The lines from the first line of the entries through the line containing "Management (BLM) is" are to be repeated exactly, with both of those lines included.

:: Source information

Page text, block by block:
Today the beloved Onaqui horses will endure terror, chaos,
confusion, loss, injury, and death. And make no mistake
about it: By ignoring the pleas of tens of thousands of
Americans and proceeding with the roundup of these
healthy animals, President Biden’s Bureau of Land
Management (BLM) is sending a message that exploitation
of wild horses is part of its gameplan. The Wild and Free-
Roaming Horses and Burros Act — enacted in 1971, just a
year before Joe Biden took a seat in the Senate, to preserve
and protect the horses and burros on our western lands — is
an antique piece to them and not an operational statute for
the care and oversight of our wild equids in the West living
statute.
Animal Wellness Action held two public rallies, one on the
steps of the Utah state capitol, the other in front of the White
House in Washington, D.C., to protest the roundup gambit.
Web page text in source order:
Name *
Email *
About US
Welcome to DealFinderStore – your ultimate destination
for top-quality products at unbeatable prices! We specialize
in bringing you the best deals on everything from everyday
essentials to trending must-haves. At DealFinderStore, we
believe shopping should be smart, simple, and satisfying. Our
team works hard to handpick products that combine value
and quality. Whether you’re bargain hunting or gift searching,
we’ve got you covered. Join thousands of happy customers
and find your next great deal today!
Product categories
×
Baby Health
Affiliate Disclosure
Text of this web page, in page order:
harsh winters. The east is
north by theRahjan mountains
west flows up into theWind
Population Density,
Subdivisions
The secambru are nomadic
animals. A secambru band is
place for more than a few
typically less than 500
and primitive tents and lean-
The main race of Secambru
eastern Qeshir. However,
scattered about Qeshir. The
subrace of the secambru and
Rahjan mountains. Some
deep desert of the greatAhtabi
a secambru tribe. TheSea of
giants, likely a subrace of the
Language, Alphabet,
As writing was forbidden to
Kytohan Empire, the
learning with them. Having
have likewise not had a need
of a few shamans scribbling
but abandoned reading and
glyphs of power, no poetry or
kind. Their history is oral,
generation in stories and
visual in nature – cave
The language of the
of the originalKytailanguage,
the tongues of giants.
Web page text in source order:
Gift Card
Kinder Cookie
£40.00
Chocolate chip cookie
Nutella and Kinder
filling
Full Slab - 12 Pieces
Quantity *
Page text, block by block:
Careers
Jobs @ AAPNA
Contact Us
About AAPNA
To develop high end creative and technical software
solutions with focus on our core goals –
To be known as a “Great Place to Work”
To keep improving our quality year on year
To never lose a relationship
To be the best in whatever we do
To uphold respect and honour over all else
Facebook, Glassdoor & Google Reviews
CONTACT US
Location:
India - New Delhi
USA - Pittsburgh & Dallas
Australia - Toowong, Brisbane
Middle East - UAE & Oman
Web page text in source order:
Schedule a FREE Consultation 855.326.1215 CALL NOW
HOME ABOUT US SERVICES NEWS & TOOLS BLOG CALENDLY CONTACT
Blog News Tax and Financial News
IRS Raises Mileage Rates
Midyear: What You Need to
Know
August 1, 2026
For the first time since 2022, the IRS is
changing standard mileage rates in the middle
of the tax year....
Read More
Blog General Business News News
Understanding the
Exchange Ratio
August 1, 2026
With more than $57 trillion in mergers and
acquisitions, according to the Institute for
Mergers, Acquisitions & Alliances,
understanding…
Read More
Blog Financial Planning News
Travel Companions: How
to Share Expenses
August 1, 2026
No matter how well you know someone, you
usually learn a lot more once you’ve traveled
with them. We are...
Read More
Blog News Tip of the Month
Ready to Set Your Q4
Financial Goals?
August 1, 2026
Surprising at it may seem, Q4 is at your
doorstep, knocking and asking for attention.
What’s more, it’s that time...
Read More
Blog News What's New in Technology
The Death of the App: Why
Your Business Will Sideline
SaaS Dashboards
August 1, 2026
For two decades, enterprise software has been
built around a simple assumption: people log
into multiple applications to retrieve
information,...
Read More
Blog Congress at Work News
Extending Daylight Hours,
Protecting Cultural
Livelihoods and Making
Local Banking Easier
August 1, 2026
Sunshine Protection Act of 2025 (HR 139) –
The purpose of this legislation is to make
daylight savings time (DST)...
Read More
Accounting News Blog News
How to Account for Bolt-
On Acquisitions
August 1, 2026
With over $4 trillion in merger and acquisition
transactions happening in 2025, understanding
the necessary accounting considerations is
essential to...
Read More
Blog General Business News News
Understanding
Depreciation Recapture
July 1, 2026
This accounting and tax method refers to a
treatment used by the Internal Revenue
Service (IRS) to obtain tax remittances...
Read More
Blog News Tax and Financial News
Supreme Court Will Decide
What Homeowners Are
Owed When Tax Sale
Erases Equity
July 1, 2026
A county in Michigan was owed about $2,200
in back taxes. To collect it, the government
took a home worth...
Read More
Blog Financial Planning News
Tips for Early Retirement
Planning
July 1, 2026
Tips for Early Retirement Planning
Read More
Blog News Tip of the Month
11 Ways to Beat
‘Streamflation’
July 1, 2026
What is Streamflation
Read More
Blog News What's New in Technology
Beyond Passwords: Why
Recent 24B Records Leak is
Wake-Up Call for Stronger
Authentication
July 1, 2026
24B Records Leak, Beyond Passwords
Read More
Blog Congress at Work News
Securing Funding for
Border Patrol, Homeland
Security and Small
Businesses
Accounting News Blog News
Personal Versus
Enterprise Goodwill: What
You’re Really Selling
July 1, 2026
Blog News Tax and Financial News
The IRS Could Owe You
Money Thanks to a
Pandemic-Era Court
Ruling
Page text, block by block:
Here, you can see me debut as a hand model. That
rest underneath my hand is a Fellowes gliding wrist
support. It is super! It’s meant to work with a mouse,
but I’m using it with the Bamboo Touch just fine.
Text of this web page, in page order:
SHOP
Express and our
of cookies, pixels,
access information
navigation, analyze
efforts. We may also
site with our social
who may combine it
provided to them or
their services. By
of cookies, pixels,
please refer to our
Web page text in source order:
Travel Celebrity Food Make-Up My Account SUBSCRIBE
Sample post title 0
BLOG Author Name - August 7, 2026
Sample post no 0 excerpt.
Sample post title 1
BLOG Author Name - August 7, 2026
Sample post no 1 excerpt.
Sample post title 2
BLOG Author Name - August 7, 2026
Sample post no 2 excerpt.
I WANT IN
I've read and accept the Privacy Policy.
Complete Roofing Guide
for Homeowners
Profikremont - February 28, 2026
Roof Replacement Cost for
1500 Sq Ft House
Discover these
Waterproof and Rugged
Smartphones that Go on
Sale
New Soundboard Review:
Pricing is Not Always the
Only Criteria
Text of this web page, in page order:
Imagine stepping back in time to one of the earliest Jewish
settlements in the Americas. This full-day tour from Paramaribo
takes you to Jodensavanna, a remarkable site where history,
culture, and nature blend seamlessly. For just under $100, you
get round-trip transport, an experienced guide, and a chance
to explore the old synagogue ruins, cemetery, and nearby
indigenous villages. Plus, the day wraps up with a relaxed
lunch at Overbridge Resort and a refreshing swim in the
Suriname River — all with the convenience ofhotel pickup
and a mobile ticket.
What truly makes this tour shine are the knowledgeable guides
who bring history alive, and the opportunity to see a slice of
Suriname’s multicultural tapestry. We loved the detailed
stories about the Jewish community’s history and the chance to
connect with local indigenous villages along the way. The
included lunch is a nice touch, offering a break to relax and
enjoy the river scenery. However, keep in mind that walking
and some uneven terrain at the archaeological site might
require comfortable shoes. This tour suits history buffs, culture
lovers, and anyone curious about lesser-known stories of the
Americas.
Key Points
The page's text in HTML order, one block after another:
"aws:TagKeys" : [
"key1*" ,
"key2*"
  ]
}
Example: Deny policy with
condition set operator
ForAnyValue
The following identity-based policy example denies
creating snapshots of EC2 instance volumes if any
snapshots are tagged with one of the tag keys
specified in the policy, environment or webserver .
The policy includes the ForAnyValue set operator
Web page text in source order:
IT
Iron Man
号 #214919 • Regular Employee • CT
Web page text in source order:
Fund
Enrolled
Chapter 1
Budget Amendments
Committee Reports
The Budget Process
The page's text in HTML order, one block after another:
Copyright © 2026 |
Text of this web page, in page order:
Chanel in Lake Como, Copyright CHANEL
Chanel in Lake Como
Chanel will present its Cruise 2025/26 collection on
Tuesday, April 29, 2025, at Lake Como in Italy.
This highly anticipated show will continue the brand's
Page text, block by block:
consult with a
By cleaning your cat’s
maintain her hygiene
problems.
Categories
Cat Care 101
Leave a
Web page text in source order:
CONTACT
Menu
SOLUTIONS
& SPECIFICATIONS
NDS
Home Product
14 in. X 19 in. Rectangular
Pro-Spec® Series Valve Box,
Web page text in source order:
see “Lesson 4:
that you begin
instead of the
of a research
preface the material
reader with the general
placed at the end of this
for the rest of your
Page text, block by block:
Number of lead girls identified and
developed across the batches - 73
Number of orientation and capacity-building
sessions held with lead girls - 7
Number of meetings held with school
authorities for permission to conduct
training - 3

::::

**Exercise response**.
Page text, block by block:
Today the beloved Onaqui horses will endure terror, chaos,
confusion, loss, injury, and death. And make no mistake
about it: By ignoring the pleas of tens of thousands of
Americans and proceeding with the roundup of these
healthy animals, President Biden’s Bureau of Land
Management (BLM) is sending a message that exploitation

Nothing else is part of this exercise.